----- The data

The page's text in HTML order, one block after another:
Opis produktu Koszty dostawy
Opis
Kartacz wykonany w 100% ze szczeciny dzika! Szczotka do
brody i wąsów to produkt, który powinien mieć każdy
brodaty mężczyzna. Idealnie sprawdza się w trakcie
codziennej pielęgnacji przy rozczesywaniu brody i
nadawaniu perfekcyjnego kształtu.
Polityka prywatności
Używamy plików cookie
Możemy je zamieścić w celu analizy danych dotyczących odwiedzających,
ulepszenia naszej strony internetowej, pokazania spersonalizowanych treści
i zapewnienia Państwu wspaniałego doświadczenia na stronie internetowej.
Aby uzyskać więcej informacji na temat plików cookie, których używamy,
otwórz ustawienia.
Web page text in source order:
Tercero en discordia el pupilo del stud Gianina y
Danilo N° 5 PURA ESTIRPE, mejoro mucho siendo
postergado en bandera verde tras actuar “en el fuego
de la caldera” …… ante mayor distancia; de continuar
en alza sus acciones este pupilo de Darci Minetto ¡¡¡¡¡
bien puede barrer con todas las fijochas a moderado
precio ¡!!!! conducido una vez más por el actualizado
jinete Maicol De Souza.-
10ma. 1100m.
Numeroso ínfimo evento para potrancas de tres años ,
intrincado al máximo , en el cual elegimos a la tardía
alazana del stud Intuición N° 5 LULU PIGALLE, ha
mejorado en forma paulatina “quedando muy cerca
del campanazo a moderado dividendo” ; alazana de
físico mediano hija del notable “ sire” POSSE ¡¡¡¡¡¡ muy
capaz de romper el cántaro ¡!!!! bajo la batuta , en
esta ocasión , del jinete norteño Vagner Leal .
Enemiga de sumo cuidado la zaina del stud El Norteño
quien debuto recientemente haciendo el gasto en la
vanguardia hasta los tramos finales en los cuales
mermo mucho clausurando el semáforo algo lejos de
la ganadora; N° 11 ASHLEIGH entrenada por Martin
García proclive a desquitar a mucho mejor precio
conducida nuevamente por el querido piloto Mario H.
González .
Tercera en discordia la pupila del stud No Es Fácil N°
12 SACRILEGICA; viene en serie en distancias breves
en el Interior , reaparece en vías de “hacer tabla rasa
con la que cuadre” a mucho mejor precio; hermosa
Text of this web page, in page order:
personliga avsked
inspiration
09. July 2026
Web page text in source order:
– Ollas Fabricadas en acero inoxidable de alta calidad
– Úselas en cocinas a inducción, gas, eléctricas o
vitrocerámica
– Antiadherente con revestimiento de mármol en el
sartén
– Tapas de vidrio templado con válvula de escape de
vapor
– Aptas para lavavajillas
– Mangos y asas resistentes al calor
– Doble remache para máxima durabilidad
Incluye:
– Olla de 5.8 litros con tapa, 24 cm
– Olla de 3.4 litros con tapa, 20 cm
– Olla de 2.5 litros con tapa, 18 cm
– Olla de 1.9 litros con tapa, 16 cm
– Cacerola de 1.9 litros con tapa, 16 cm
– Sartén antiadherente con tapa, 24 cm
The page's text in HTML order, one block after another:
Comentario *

----------

- **Task instructions**
For this exercise, please output exactly the lines above starting at the line with "mármol en el" and ending at the line with "litros con tapa, 24 cm", ends included.

- **Result for this task**
– Antiadherente con revestimiento de mármol en el
sartén
– Tapas de vidrio templado con válvula de escape de
vapor
– Aptas para lavavajillas
– Mangos y asas resistentes al calor
– Doble remache para máxima durabilidad
Incluye:
– Olla de 5.8 litros con tapa, 24 cm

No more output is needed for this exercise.